Isto tudo fez-me sentir estranhamente nostálgico, não de dar
tiros, mas de me ter tornado muito mais velho, das viagens longínquas
que fiz então, quase 20 anos atrás.
Mais tarde, naquele mesmo dia, parei para um café numa livraria melhor,
The Regulator, em Durham, onde quase me escapou um volume na
secção de História Militar chamado "American Soldier:
Stories of Special Forces from Iraq to Afghanistan", editado pela Nate
Hardcastle and Clint Willis. Num impulso relutante, retirei-o da prateleira e
ali na capa desta antologia estava o meu nome. O meu editor de "Sonho
odioso"
(Hideous Dream)
havia dado permissão para incluir uma parte substancial do meu livro, e
o de Eric. Ali se conta tudo desde o Vietname, escrito principalmente pelos
participantes reais.
O que me chocou nesta coincidência de livros foi que a maior parte deles
foi escrito por antigos alistados sargentos como eu.

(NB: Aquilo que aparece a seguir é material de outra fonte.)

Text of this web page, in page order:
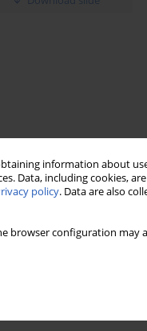
information about
Data, including cookies,
policy. Data are also
browser configuration
leukemia is a
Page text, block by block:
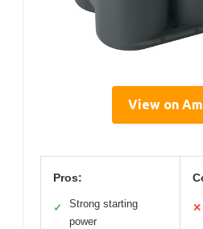
View on
Pros:
✓
Strong starting
power
✕
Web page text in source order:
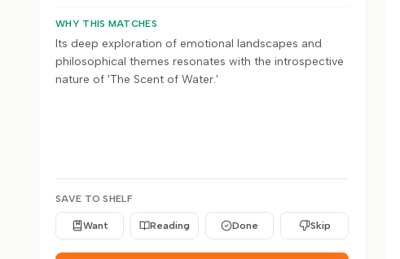
WHY THIS MATCHES
Its deep exploration of emotional landscapes and
philosophical themes resonates with the introspective
nature of 'The Scent of Water.'
SAVE TO SHELF
Want Reading Done Skip
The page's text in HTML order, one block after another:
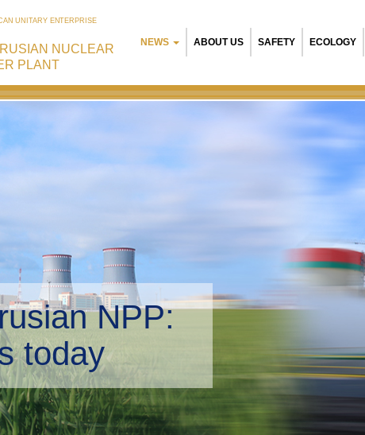
UNITARY ENTERPRISE
NUCLEAR
PLANT
NEWS ABOUT US SAFETY ECOLOGY
NPP:
management
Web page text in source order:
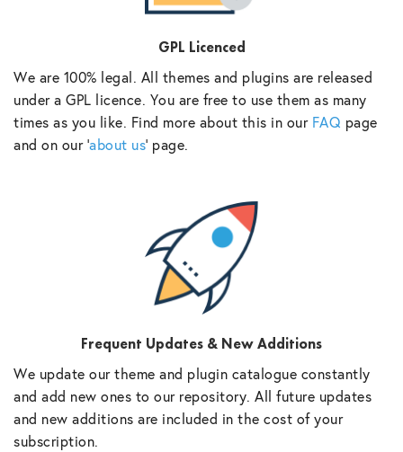
GPL Licenced
We are 100% legal. All themes and plugins are released
under a GPL licence. You are free to use them as many
times as you like. Find more about this in our FAQ page
and on our ‘about us‘ page.
Frequent Updates & New Additions
We update our theme and plugin catalogue constantly
and add new ones to our repository. All future updates
and new additions are included in the cost of your
subscription.
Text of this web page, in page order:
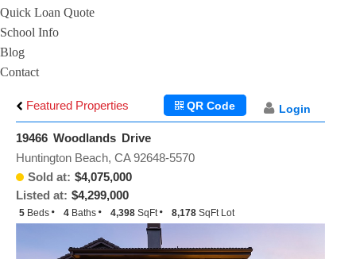
Quick Loan Quote
School Info
Blog
Contact
Featured Properties Login
QR Code
19466 Woodlands Drive
Sold at: $4,075,000
Listed at: $4,299,000
Huntington Beach, CA 92648-5570
5 Beds 4 Baths 4,398 SqFt 8,178 SqFt Lot
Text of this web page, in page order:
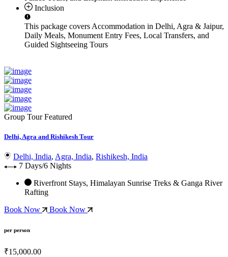
Inclusion
This package covers Accommodation in Delhi, Agra & Jaipur,
Daily Meals, Monument Entry Fees, Local Transfers, and
Guided Sightseeing Tours
Group Tour Featured
Delhi, Agra and Rishikesh Tour
Delhi, India, Agra, India, Rishikesh, India
7 Days/6 Nights
Riverfront Stays, Himalayan Sunrise Treks & Ganga River
Rafting
Book Now
Book Now
per person
₹15,000.00
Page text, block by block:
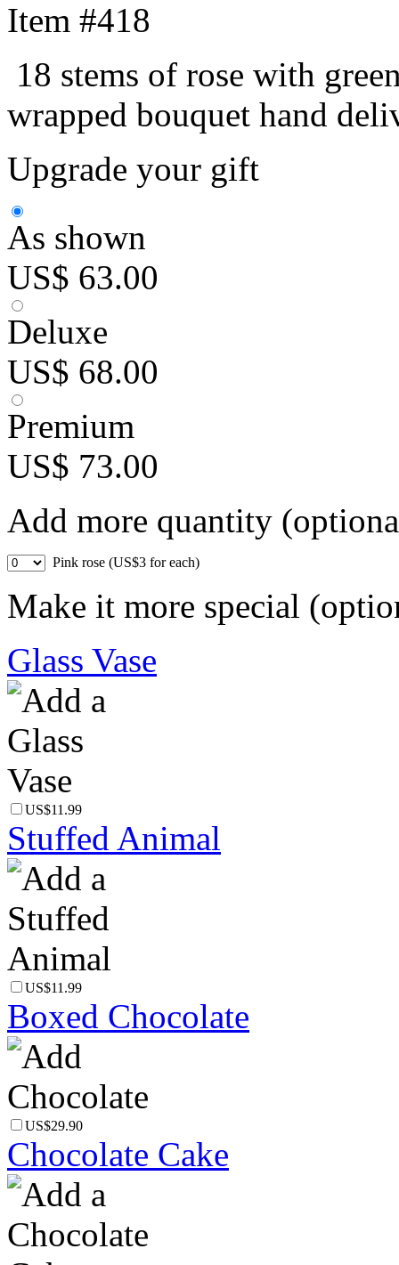
Item #418
18 stems of rose with
wrapped bouquet hand
Upgrade your gift
As shown
US$ 63.00
Deluxe
US$ 68.00
Premium
US$ 73.00
Add more quantity
Pink rose (US$3 for each)
Make it more special
Glass Vase
US$11.99
Stuffed Animal
US$11.99
Boxed Chocolate
US$29.90
Chocolate Cake
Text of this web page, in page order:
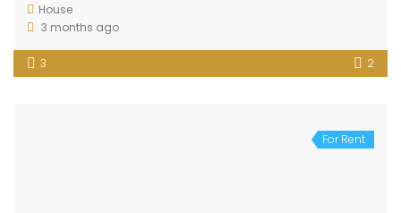
House
3 months ago
3 2
For Rent
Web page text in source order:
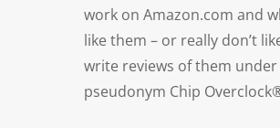
work on Amazon.com and
like them – or really don’t
write reviews of them
pseudonym Chip
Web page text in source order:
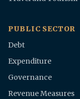
PUBLIC SECTOR
Debt
Expenditure
Governance
Revenue Measures
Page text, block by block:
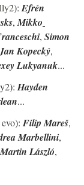
): Efrén
, Mikko
, Simon
Jan Kopecký,
Lukyanuk...
Hayden
...
): Filip Mareš,
Marbellini,
Martin László,
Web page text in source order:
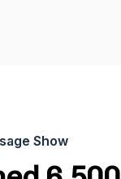
Show
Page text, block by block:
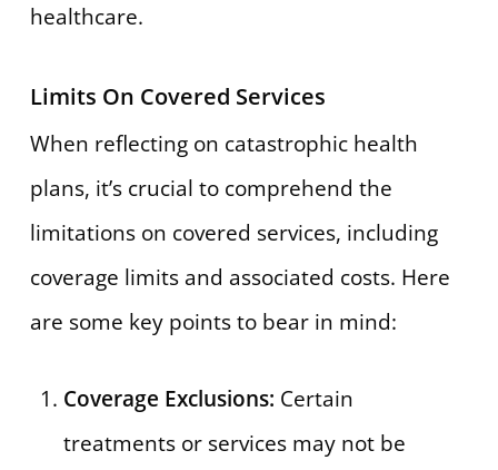
healthcare.
Limits On Covered Services
When reflecting on catastrophic health
plans, it’s crucial to comprehend the
limitations on covered services, including
coverage limits and associated costs. Here
are some key points to bear in mind:
Coverage Exclusions: Certain
treatments or services may not be
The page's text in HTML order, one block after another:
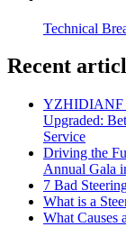
Technical
Recent
YZHIDIANF
Upgraded:
Service
Driving the
Annual Gala
7 Bad
What is a
What Causes
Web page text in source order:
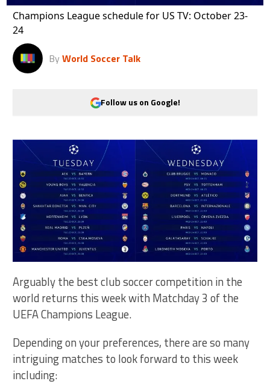
Champions League schedule for US TV: October 23-
24
By World Soccer Talk
Follow us on Google!
Arguably the best club soccer competition in the
world returns this week with Matchday 3 of the
UEFA Champions League.
Depending on your preferences, there are so many
intriguing matches to look forward to this week
including:
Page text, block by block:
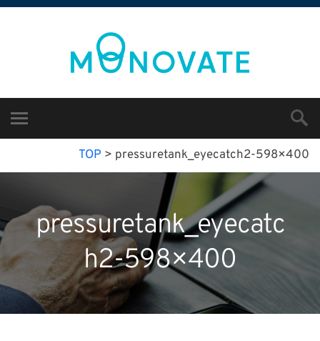
TOP > pressuretank_eyecatch2-598×400
pressuretank_eyecatc
h2-598×400
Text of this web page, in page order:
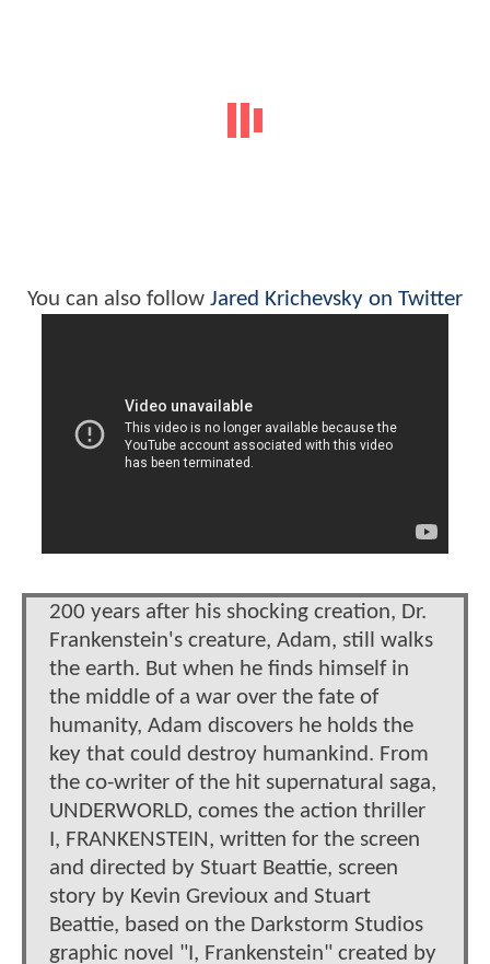
You can also follow Jared Krichevsky on Twitter
200 years after his shocking creation, Dr.
Frankenstein's creature, Adam, still walks
the earth. But when he finds himself in
the middle of a war over the fate of
humanity, Adam discovers he holds the
key that could destroy humankind. From
the co-writer of the hit supernatural saga,
UNDERWORLD, comes the action thriller
I, FRANKENSTEIN, written for the screen
and directed by Stuart Beattie, screen
story by Kevin Grevioux and Stuart
Beattie, based on the Darkstorm Studios
graphic novel "I, Frankenstein" created by
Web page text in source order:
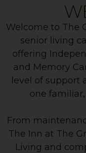
Welcome to The
senior living
offering
and Memory
level of support
one
From
The Inn at The
Living and

As memórias começam a formigar, e algumas velhas cicatrizes
conectam-se como pontos dentro da minha cabeça.
Em 1986 comecei a ter problemas no Delta. Comecei a brigar e a afastar-me do
círculo interno maçónico um ano antes, quando os
"embaracei" num exercício no Panamá em que
desempenhando o papel de inimigo derrotei o meu próprio
esquadrão. Naquele mesmo ano, a unidade ficou embrulhada num
escândalo de uma fraude que implicava virtualmente toda a gente, e as
investigações principiaram uma orgia de dedo-durismo e
traição que arruinaram a moral da tropa e desencadearam um
expurgo.
No Dia de Acção de Graças de 1986 fui chamado ao gabinete
do Sargento Maior Mel Wick e sumariamente libertado da função de
"operador", meu certificado de segurança
(security clearance)
foi suspenso, e disseram-me para começar a procurar um emprego. O
rumor que serviu de base para a minha libertação da tropa foi que
havia, quando em El Salvador no fim de 1985, levado uma mulher que era uma
antiga guerrilheira da FMLN ao quarto do embaixador Edwin Corr na sua
residência palaciana em Colonia San Benito quando ele estava em viagem e
partilhado prazeres carnais com ela sobre os lençóis
presidenciais do embaixador. Numa palavra: Gostaria de poder reivindicar o
rumor nem que fosse pelo seu aspecto iconoclástico mas, ai
de mim, não é verdade. Mas pouco importa. Fui expurgado.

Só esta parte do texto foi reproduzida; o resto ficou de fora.